The required result is one figure, the count of lines below with the string "empty" in them.

─── Source material ───

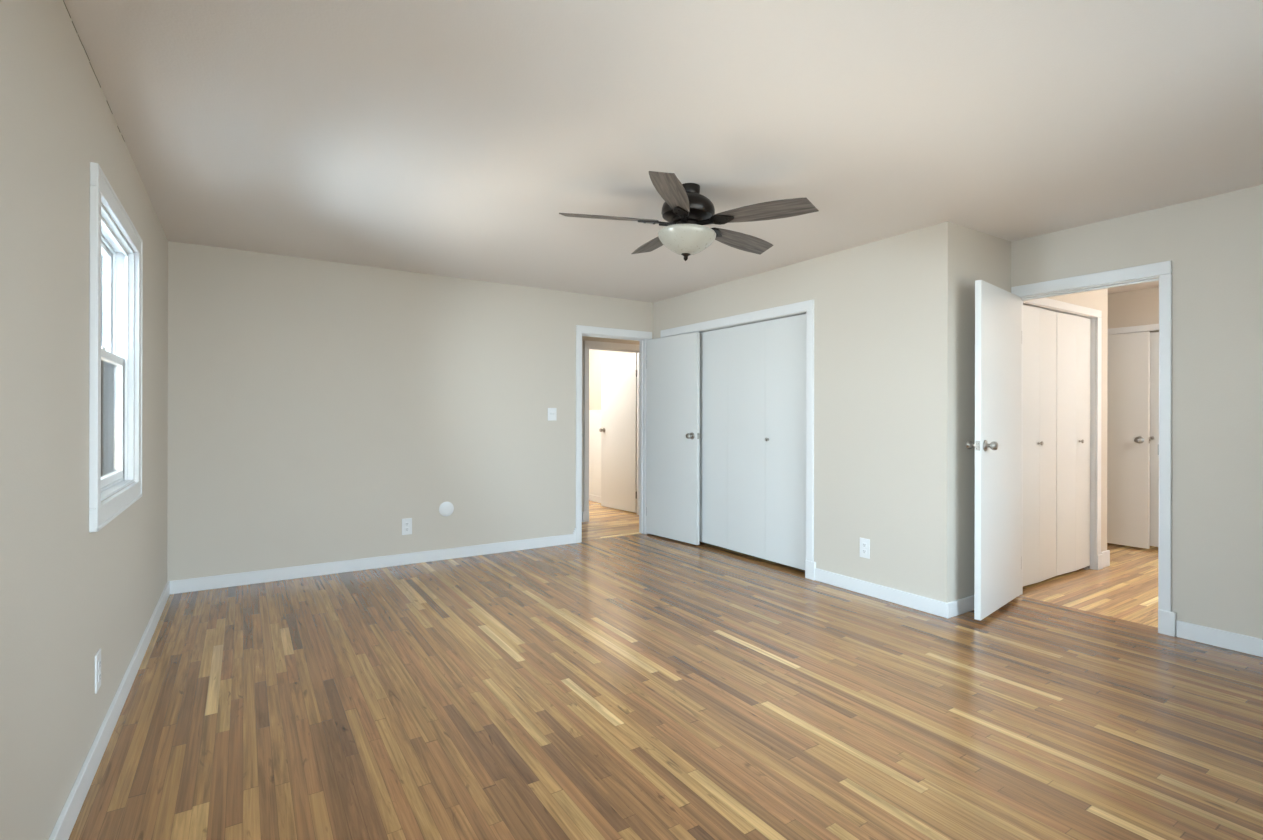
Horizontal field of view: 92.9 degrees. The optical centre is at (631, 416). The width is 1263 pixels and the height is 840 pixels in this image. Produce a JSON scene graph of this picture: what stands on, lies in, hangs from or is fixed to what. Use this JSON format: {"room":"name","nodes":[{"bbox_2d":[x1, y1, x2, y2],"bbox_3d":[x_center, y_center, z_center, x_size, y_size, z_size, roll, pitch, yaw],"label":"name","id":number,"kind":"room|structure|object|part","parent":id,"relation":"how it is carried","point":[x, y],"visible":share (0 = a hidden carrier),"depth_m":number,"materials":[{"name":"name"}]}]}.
{"room":"empty bedroom","nodes":[
{"label":"empty bedroom","id":0,"kind":"room"},
{"bbox_2d":[0,0,167,839],"bbox_3d":[-1.782,0.011,1.801,0.161,2.440,5.699,0,0,-33],"label":"wall","id":1,"kind":"structure","parent":0,"point":[69,592],"depth_m":1.68,"materials":[{"name":"beige paint"}]},
{"bbox_2d":[95,648,100,693],"bbox_3d":[-1.914,0.913,2.158,0.009,0.135,0.080,0,0,-33],"label":"wall outlet","id":2,"kind":"object","parent":1,"relation":"attached to","point":[98,654],"visible":1,"depth_m":2.14,"materials":[{"name":"white plastic"}]},
{"bbox_2d":[48,581,169,839],"bbox_3d":[-1.707,1.185,1.842,0.015,0.092,5.464,0,0,-33],"label":"baseboard","id":3,"kind":"structure","parent":1,"relation":"attached to","point":[64,825],"depth_m":2.18,"materials":[{"name":"white paint"}]},
{"bbox_2d":[89,162,142,532],"bbox_3d":[-2.189,-0.236,2.452,0.183,1.260,1.075,0,0,-33],"label":"window","id":4,"kind":"structure","parent":1,"relation":"in","point":[115,271],"depth_m":2.69,"materials":[{"name":"white paint"}]},
{"bbox_3d":[-2.208,-0.504,2.439,0.004,0.469,0.821,0,0,-33],"label":"pane","id":5,"kind":"part","parent":4,"relation":"part of","materials":[{"name":"clear glass"}]},
{"bbox_3d":[-2.208,-0.505,2.439,0.028,0.533,0.883,0,0,-33],"label":"sash","id":6,"kind":"part","parent":4,"relation":"part of","materials":[{"name":"white plastic"}]},
{"bbox_3d":[-2.173,0.008,2.463,0.004,0.496,0.821,0,0,-33],"label":"pane","id":7,"kind":"part","parent":4,"relation":"part of","materials":[{"name":"clear glass"}]},
{"bbox_3d":[-2.173,0.007,2.463,0.028,0.560,0.883,0,0,-33],"label":"sash","id":8,"kind":"part","parent":4,"relation":"part of","materials":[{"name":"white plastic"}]},
{"bbox_3d":[-2.199,-0.236,2.446,0.160,1.100,0.915,0,0,-33],"label":"frame","id":9,"kind":"part","parent":4,"relation":"part of","materials":[{"name":"white plastic"}]},
{"bbox_2d":[167,241,652,580],"bbox_3d":[-0.525,0.013,5.938,6.441,2.440,0.110,0,0,-33],"label":"wall","id":10,"kind":"structure","parent":0,"point":[316,408],"depth_m":4.81,"materials":[{"name":"beige paint"}]},
{"bbox_2d":[167,534,572,593],"bbox_3d":[-1.871,1.185,4.997,3.162,0.092,0.015,0,0,-33],"label":"baseboard","id":11,"kind":"structure","parent":10,"relation":"attached to","point":[278,574],"depth_m":4.77,"materials":[{"name":"white paint"}]},
{"bbox_2d":[402,518,411,534],"bbox_3d":[-1.869,0.917,5.001,0.080,0.135,0.009,0,0,-33],"label":"wall outlet","id":12,"kind":"object","parent":10,"relation":"attached to","point":[406,523],"visible":1,"depth_m":5.00,"materials":[{"name":"white plastic"}]},
{"bbox_2d":[439,502,453,515],"bbox_3d":[-1.595,0.798,5.179,0.128,0.128,0.008,0,0,-33],"label":"round wall plate","id":13,"kind":"object","parent":10,"relation":"attached to","point":[446,508],"visible":1,"depth_m":5.18,"materials":[{"name":"white plastic"}]},
{"bbox_2d":[548,408,556,420],"bbox_3d":[-0.753,-0.021,5.716,0.092,0.120,0.017,0,0,-33],"label":"light switch","id":14,"kind":"object","parent":10,"relation":"attached to","point":[552,412],"visible":1,"depth_m":5.72,"materials":[{"name":"white plastic"}]},
{"bbox_2d":[573,325,651,543],"bbox_3d":[-0.205,0.172,6.133,0.926,2.125,0.129,0,0,-33],"label":"door frame","id":15,"kind":"structure","parent":10,"relation":"attached to","point":[577,534],"depth_m":6.13,"materials":[{"name":"white paint"}]},
{"bbox_2d":[582,336,638,511],"bbox_3d":[-0.463,0.014,7.170,5.000,2.440,0.110,0,0,-33],"label":"wall","id":16,"kind":"structure","parent":0,"point":[583,337],"depth_m":7.04,"materials":[{"name":"beige paint"}]},
{"bbox_2d":[582,340,638,521],"bbox_3d":[-0.222,0.172,7.312,0.905,2.125,0.133,0,0,-33],"label":"door frame","id":17,"kind":"structure","parent":16,"relation":"attached to","point":[596,344],"depth_m":7.06,"materials":[{"name":"white paint"}]},
{"bbox_2d":[589,349,633,409],"bbox_3d":[-1.192,0.012,8.116,2.000,2.440,2.270,0,0,-33],"label":"wall","id":18,"kind":"structure","parent":0,"point":[595,356],"depth_m":8.72,"materials":[{"name":"beige paint"}]},
{"bbox_2d":[589,410,600,496],"bbox_3d":[-1.162,0.570,8.076,1.790,1.325,2.168,0,0,-33],"label":"wainscot","id":19,"kind":"structure","parent":18,"relation":"attached to","point":[594,415],"depth_m":8.71,"materials":[{"name":"white"}]},
{"bbox_2d":[589,494,600,502],"bbox_3d":[-0.644,1.188,8.876,0.020,0.090,1.350,0,0,-33],"label":"baseboard","id":20,"kind":"structure","parent":18,"relation":"attached to","point":[594,498],"depth_m":8.69,"materials":[{"name":"white paint"}]},
{"bbox_2d":[599,353,636,512],"bbox_3d":[-0.164,0.209,7.903,0.169,2.019,0.777,0,0,-38],"label":"door","id":21,"kind":"structure","parent":18,"relation":"in","point":[618,429],"depth_m":7.87,"materials":[{"name":"white paint"}]},
{"bbox_2d":[64,0,1262,302],"bbox_3d":[0.945,-1.254,5.685,8.851,0.100,9.270,0,0,-33],"label":"ceiling","id":22,"kind":"structure","parent":0,"point":[450,138],"depth_m":2.42,"materials":[{"name":"white paint"}]},
{"bbox_2d":[559,171,818,260],"bbox_3d":[0.343,-1.013,3.134,1.233,0.396,1.281,0,0,31],"label":"ceiling fan","id":23,"kind":"object","parent":22,"relation":"hanging from","point":[686,211],"visible":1,"depth_m":3.04,"materials":[{"name":"grey wood"}]},
{"bbox_3d":[-0.115,-1.036,3.133,0.517,0.006,0.150,3,13,-3],"label":"blade","id":24,"kind":"part","parent":23,"relation":"part of","materials":[{"name":"grey wood"}]},
{"bbox_3d":[0.147,-1.023,3.538,0.150,0.006,0.517,-11,5,-21],"label":"blade","id":25,"kind":"part","parent":23,"relation":"part of","materials":[{"name":"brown wood"}]},
{"bbox_3d":[0.189,-1.020,2.758,0.150,0.006,0.517,16,3,15],"label":"blade","id":26,"kind":"part","parent":23,"relation":"part of","materials":[{"name":"grey wood"}]},
{"bbox_3d":[0.289,-0.908,3.155,0.306,0.116,0.306,3,0,-33],"label":"lamp shade","id":27,"kind":"part","parent":23,"relation":"part of","materials":[{"name":"white glass"}]},
{"bbox_3d":[0.612,-0.999,3.413,0.517,0.006,0.150,3,-13,-39],"label":"blade","id":28,"kind":"part","parent":23,"relation":"part of","materials":[{"name":"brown wood"}]},
{"bbox_3d":[0.638,-0.998,2.932,0.517,0.006,0.150,3,-13,33],"label":"blade","id":29,"kind":"part","parent":23,"relation":"part of","materials":[{"name":"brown wood"}]},
{"bbox_2d":[68,500,1262,839],"bbox_3d":[0.940,1.261,5.684,8.851,0.050,9.270,0,0,-33],"label":"floor","id":30,"kind":"structure","parent":0,"point":[642,686],"depth_m":2.52,"materials":[{"name":"brown wood"}]},
{"bbox_2d":[653,221,957,602],"bbox_3d":[1.133,0.017,5.059,0.110,2.440,3.166,0,0,-33],"label":"wall","id":31,"kind":"structure","parent":0,"point":[885,310],"depth_m":4.08,"materials":[{"name":"beige paint"}]},
{"bbox_2d":[646,332,699,544],"bbox_3d":[0.401,0.210,6.003,0.169,2.019,0.777,0,0,-38],"label":"door","id":32,"kind":"structure","parent":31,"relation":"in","point":[673,362],"depth_m":5.94,"materials":[{"name":"white paint"}]},
{"bbox_3d":[0.554,0.186,5.724,0.067,0.067,0.067,0,0,-38],"label":"knob","id":33,"kind":"part","parent":32,"relation":"part of","materials":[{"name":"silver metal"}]},
{"bbox_2d":[699,328,727,548],"bbox_3d":[0.631,0.198,5.828,0.065,2.007,0.875,0,0,-33],"label":"door","id":34,"kind":"structure","parent":31,"relation":"in","point":[713,344],"depth_m":5.62,"materials":[{"name":"white paint"}]},
{"bbox_2d":[660,300,815,579],"bbox_3d":[0.891,0.174,5.410,0.134,2.125,2.007,0,0,-33],"label":"door frame","id":35,"kind":"structure","parent":31,"relation":"attached to","point":[808,306],"depth_m":4.60,"materials":[{"name":"white paint"}]},
{"bbox_2d":[727,314,805,569],"bbox_3d":[1.134,0.217,5.042,0.065,2.039,0.982,0,0,-33],"label":"door","id":36,"kind":"structure","parent":31,"relation":"in","point":[766,360],"depth_m":5.01,"materials":[{"name":"white paint"}]},
{"bbox_3d":[1.012,0.200,5.260,0.030,2.005,0.481,0,0,-32],"label":"panel","id":37,"kind":"part","parent":36,"relation":"part of","materials":[{"name":"white paint"}]},
{"bbox_3d":[1.271,0.201,4.859,0.030,2.005,0.474,0,0,-33],"label":"panel","id":38,"kind":"part","parent":36,"relation":"part of","materials":[{"name":"white paint"}]},
{"bbox_2d":[860,538,869,558],"bbox_3d":[1.624,0.918,4.186,0.009,0.135,0.080,0,0,-33],"label":"wall outlet","id":39,"kind":"object","parent":31,"relation":"attached to","point":[864,543],"visible":1,"depth_m":4.18,"materials":[{"name":"white plastic"}]},
{"bbox_2d":[815,568,948,617],"bbox_3d":[1.666,1.192,4.113,0.015,0.092,1.026,0,0,-33],"label":"baseboard","id":40,"kind":"structure","parent":31,"relation":"attached to","point":[932,606],"depth_m":4.04,"materials":[{"name":"white paint"}]},
{"bbox_2d":[957,225,1107,599],"bbox_3d":[2.969,0.020,4.426,2.290,2.440,0.110,0,0,-33],"label":"wall","id":41,"kind":"structure","parent":0,"point":[985,257],"depth_m":3.85,"materials":[{"name":"beige paint"}]},
{"bbox_2d":[948,595,973,617],"bbox_3d":[2.277,1.193,3.906,0.786,0.092,0.015,0,0,-33],"label":"baseboard","id":42,"kind":"structure","parent":41,"relation":"attached to","point":[960,606],"depth_m":3.76,"materials":[{"name":"white paint"}]},
{"bbox_2d":[966,280,1021,620],"bbox_3d":[2.357,0.200,3.844,0.822,2.022,0.169,0,0,-42],"label":"door","id":43,"kind":"structure","parent":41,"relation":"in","point":[998,311],"depth_m":3.75,"materials":[{"name":"white paint"}]},
{"bbox_3d":[2.074,0.174,3.656,0.067,0.067,0.067,0,0,-42],"label":"knob","id":44,"kind":"part","parent":43,"relation":"part of","materials":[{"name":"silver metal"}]},
{"bbox_3d":[2.057,0.174,3.571,0.011,0.058,0.025,0,0,-42],"label":"latch plate","id":45,"kind":"part","parent":43,"relation":"part of","materials":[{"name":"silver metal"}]},
{"bbox_3d":[2.143,0.174,3.580,0.067,0.067,0.067,0,0,-42],"label":"knob","id":46,"kind":"part","parent":43,"relation":"part of","materials":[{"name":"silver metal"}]},
{"bbox_2d":[1023,305,1056,585],"bbox_3d":[2.973,0.208,4.391,0.617,2.004,0.073,0,0,-33],"label":"door","id":47,"kind":"structure","parent":41,"relation":"in","point":[1039,324],"depth_m":4.39,"materials":[{"name":"white paint"}]},
{"bbox_3d":[2.839,0.208,4.323,0.317,2.004,0.030,0,0,-31],"label":"panel","id":48,"kind":"part","parent":47,"relation":"part of","materials":[{"name":"white paint"}]},
{"bbox_3d":[3.097,0.209,4.489,0.299,2.004,0.030,0,0,-35],"label":"panel","id":49,"kind":"part","parent":47,"relation":"part of","materials":[{"name":"white paint"}]},
{"bbox_2d":[1056,312,1089,575],"bbox_3d":[3.487,0.225,4.724,0.600,2.034,0.071,0,0,-33],"label":"door","id":50,"kind":"structure","parent":41,"relation":"in","point":[1073,331],"depth_m":4.69,"materials":[{"name":"white paint"}]},
{"bbox_3d":[3.355,0.209,4.656,0.301,2.004,0.030,0,0,-31],"label":"panel","id":51,"kind":"part","parent":50,"relation":"part of","materials":[{"name":"white paint"}]},
{"bbox_3d":[3.605,0.210,4.817,0.295,2.004,0.030,0,0,-35],"label":"panel","id":52,"kind":"part","parent":50,"relation":"part of","materials":[{"name":"white paint"}]},
{"bbox_2d":[1011,260,1175,636],"bbox_3d":[3.419,0.179,4.196,1.493,2.125,0.984,0,0,-33],"label":"door frame","id":53,"kind":"structure","parent":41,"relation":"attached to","point":[1166,617],"depth_m":3.61,"materials":[{"name":"white paint"}]},
{"bbox_2d":[1108,287,1158,334],"bbox_3d":[5.282,0.025,5.010,0.110,2.440,3.210,0,0,-33],"label":"wall","id":54,"kind":"structure","parent":0,"point":[1136,307],"depth_m":5.70,"materials":[{"name":"beige paint"}]},
{"bbox_2d":[1107,331,1150,548],"bbox_3d":[4.578,0.218,5.867,0.169,2.008,0.771,0,0,-34],"label":"door","id":55,"kind":"structure","parent":54,"relation":"in","point":[1128,366],"depth_m":5.66,"materials":[{"name":"white paint"}]},
{"bbox_3d":[4.709,0.219,5.580,0.067,0.067,0.067,0,0,-34],"label":"knob","id":56,"kind":"part","parent":55,"relation":"part of","materials":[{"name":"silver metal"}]},
{"bbox_2d":[1108,324,1158,334],"bbox_3d":[4.954,0.194,5.400,0.017,2.100,1.720,0,0,-33],"label":"door frame","id":57,"kind":"structure","parent":54,"relation":"attached to","point":[1152,327],"depth_m":5.69,"materials":[{"name":"white paint"}]},
{"bbox_2d":[1150,332,1158,546],"bbox_3d":[4.980,0.213,5.428,0.063,1.994,0.799,0,0,-33],"label":"door","id":58,"kind":"structure","parent":54,"relation":"in","point":[1154,337],"depth_m":5.60,"materials":[{"name":"white paint"}]},
{"bbox_2d":[1011,185,1262,638],"bbox_3d":[3.279,0.021,3.183,0.110,2.440,2.313,0,0,-33],"label":"wall","id":59,"kind":"structure","parent":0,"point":[1213,244],"depth_m":3.28,"materials":[{"name":"beige paint"}]},
{"bbox_2d":[1176,620,1262,656],"bbox_3d":[3.461,1.195,2.781,0.015,0.092,1.437,0,0,-33],"label":"baseboard","id":60,"kind":"structure","parent":59,"relation":"attached to","point":[1194,632],"depth_m":3.23,"materials":[{"name":"white paint"}]},
{"bbox_3d":[4.435,0.023,5.971,2.070,2.440,0.897,0,0,-33],"label":"wall","id":61,"kind":"structure","parent":0,"visible":0},
{"bbox_2d":[1101,550,1109,567],"bbox_3d":[3.670,1.177,5.333,0.155,0.130,0.902,0,0,-33],"label":"baseboard","id":62,"kind":"structure","parent":61,"relation":"attached to","point":[1106,554],"depth_m":4.96,"materials":[{"name":"white paint"}]}
]}

───

### Response to this exercise
2